Unless it is a picture, every line from the start of the entries through the line with "maintient les boules" must be retyped exactly.

┌─ Provided records

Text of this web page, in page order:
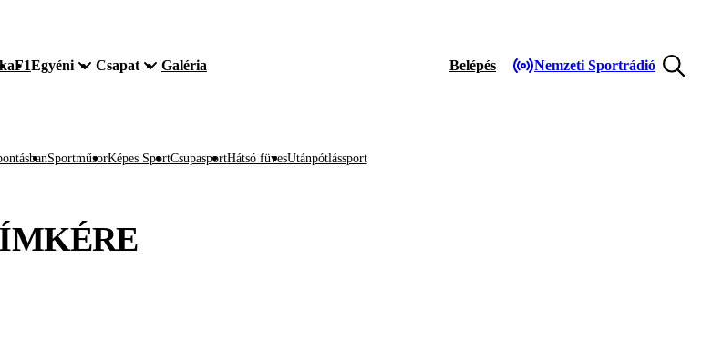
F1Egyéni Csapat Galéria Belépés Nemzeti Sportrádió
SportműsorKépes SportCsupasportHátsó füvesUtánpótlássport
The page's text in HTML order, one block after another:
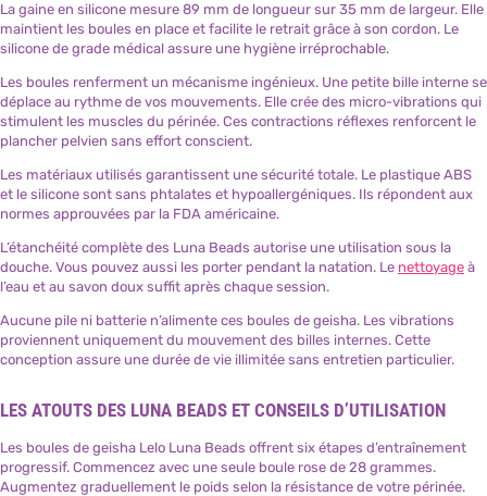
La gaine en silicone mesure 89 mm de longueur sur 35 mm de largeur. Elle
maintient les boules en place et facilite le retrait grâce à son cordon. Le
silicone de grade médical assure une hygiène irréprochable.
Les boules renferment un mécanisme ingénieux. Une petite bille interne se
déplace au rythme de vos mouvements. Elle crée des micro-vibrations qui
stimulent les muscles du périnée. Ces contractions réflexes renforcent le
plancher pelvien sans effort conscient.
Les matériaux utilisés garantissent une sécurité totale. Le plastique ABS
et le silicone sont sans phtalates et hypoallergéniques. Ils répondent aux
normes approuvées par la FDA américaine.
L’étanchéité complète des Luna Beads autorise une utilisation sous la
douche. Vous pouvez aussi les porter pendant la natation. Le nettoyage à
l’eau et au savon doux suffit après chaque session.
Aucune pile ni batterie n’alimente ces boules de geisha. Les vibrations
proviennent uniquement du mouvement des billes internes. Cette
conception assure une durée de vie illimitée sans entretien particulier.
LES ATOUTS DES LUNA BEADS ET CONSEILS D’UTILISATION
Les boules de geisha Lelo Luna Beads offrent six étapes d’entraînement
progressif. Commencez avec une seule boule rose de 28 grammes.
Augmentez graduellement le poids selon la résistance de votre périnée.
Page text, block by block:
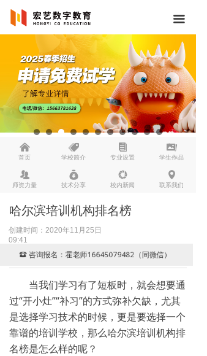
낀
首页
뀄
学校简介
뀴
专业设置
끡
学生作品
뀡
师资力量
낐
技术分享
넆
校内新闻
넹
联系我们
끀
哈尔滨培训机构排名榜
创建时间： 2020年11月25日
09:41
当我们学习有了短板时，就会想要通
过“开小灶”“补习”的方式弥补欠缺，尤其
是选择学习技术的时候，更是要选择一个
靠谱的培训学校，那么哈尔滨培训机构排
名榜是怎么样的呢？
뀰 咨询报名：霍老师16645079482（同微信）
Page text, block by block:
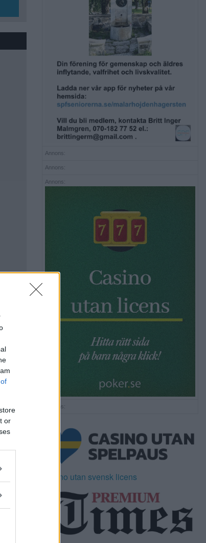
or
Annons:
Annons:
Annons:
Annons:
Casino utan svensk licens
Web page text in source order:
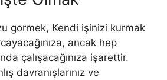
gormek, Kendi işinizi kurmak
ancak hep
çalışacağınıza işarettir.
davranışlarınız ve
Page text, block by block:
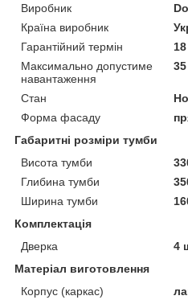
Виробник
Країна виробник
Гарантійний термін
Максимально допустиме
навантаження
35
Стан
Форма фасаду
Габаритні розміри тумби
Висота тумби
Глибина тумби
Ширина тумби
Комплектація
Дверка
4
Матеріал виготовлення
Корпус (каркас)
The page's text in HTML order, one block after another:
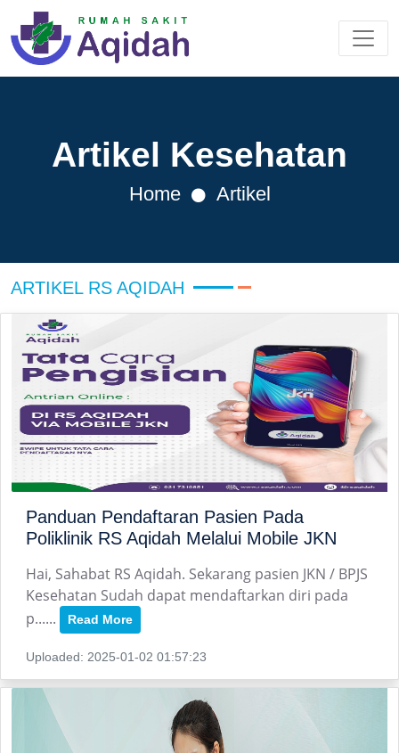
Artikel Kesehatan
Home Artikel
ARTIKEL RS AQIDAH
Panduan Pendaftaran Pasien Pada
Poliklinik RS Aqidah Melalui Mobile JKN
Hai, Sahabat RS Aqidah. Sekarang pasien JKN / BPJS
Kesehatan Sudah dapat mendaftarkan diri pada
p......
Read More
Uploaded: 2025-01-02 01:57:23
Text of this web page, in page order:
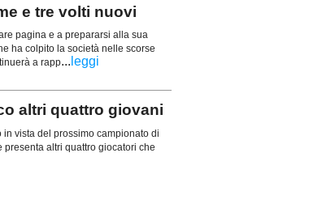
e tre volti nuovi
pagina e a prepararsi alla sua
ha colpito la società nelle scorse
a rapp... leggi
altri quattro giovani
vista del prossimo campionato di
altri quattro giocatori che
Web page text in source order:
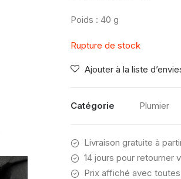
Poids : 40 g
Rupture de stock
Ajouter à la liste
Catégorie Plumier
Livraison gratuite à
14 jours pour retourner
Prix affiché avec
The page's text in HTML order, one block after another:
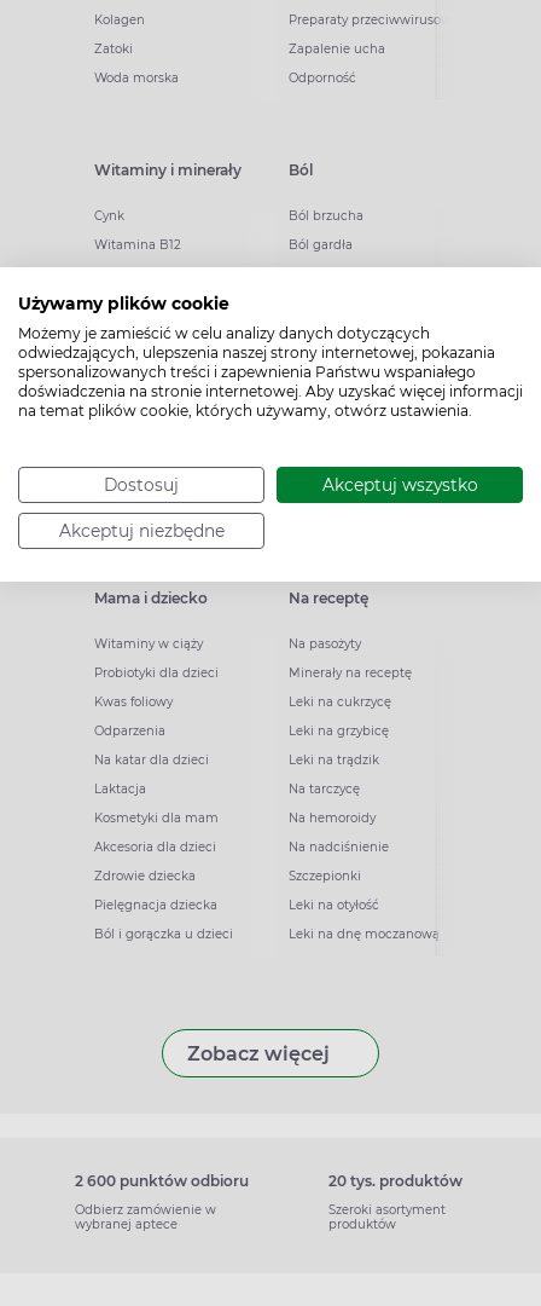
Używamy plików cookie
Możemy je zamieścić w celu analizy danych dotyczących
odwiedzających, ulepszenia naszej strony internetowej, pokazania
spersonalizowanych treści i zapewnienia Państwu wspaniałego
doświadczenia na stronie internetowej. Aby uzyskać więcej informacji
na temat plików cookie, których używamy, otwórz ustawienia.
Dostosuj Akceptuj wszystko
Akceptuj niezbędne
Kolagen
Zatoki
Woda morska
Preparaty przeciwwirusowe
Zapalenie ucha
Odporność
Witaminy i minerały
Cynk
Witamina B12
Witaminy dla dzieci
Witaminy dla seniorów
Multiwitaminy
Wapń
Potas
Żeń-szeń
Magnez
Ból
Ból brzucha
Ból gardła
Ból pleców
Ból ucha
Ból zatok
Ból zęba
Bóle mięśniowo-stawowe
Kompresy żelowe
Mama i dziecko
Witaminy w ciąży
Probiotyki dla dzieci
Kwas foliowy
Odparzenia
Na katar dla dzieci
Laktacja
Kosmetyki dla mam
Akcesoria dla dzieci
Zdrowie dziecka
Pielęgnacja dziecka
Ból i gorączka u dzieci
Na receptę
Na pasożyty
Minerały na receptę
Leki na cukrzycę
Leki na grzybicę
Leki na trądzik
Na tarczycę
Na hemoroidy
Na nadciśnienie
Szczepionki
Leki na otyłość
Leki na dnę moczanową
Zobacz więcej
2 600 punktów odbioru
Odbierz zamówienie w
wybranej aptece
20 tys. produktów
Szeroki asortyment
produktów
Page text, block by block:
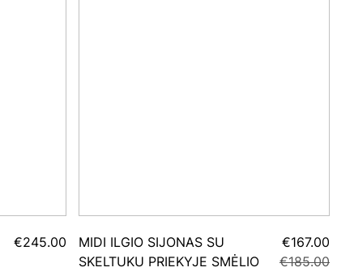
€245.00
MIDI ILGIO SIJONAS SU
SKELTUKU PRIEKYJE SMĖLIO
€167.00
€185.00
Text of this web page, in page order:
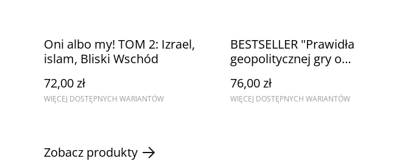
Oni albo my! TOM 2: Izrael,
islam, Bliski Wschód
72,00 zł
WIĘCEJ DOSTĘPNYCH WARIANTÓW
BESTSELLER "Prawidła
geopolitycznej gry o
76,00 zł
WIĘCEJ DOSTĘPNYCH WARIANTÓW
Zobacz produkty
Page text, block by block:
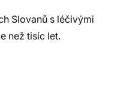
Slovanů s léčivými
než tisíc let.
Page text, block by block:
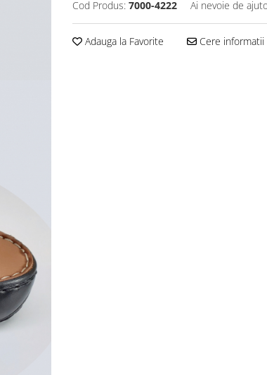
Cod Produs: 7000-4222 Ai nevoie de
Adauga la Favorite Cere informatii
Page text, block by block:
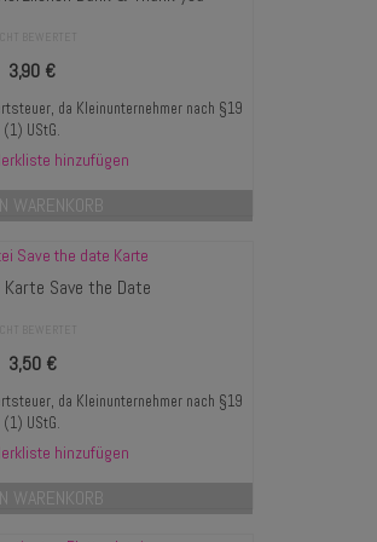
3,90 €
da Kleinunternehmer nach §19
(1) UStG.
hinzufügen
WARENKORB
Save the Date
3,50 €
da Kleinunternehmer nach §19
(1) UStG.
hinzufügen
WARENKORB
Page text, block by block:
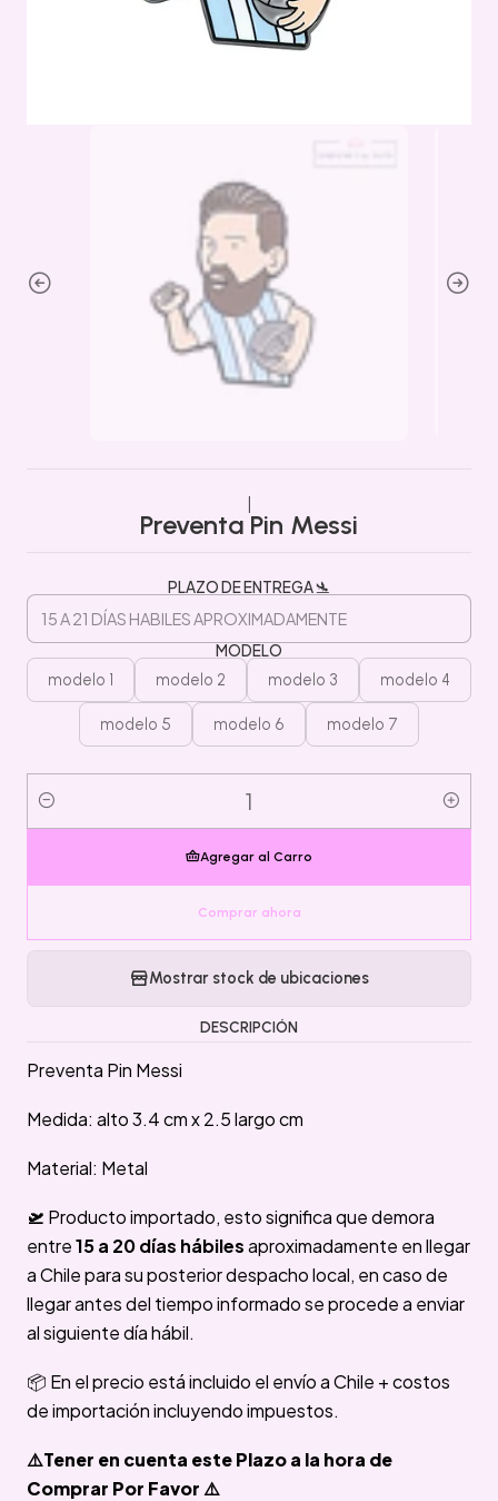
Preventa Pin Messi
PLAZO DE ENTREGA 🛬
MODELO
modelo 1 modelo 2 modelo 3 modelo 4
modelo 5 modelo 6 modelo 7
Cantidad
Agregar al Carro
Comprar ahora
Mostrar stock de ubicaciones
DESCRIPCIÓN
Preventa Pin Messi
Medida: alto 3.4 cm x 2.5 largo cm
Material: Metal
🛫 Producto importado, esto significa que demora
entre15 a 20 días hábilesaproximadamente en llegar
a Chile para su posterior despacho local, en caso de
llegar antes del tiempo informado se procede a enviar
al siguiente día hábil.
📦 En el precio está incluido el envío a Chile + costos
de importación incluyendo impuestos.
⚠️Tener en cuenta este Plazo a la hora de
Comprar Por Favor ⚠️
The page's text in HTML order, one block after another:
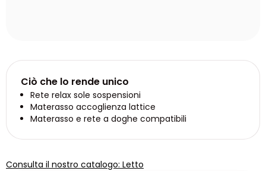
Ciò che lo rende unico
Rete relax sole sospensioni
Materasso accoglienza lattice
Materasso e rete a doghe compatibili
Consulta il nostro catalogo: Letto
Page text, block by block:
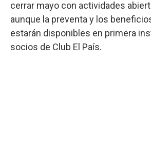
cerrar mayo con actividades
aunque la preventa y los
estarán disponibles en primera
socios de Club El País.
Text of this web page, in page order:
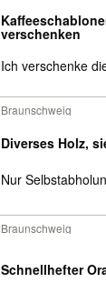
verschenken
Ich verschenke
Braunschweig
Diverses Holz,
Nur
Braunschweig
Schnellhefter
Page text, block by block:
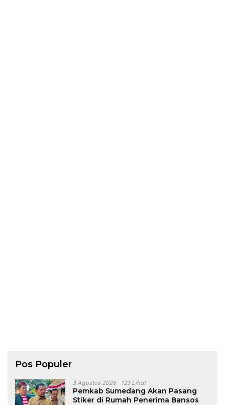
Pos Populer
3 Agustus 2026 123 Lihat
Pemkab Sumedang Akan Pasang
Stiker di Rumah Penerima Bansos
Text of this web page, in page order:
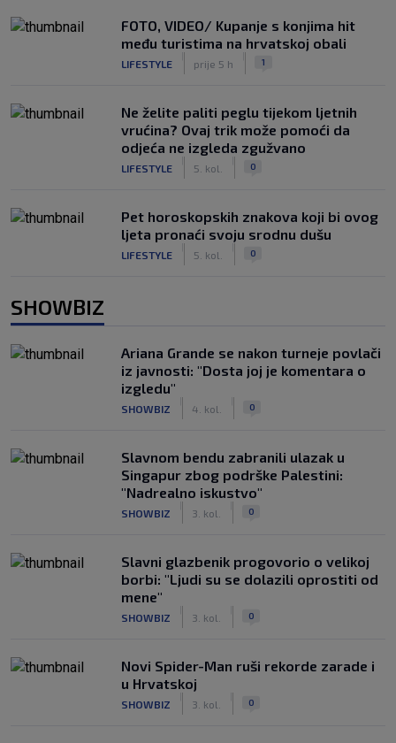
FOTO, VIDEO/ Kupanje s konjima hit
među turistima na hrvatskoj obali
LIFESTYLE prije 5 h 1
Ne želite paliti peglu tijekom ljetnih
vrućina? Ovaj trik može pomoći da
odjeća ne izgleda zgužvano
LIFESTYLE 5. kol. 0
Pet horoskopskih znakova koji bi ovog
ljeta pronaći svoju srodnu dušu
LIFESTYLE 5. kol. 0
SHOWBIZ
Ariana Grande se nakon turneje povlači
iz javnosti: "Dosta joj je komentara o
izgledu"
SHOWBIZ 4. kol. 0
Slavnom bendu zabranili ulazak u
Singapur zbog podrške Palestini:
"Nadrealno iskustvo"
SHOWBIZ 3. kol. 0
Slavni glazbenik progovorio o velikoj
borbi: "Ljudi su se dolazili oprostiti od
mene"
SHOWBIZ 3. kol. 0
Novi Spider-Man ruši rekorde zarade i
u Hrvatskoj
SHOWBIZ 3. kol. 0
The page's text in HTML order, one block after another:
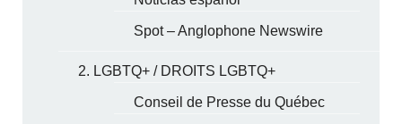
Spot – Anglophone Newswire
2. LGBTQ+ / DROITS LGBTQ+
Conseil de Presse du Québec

└─

> **Problem solution**:
Text of this web page, in page order:
F1Egyéni Csapat Galéria Belépés Nemzeti Sportrádió
SportműsorKépes SportCsupasportHátsó füvesUtánpótlássport
The page's text in HTML order, one block after another:
La gaine en silicone mesure 89 mm de longueur sur 35 mm de largeur. Elle
maintient les boules en place et facilite le retrait grâce à son cordon. Le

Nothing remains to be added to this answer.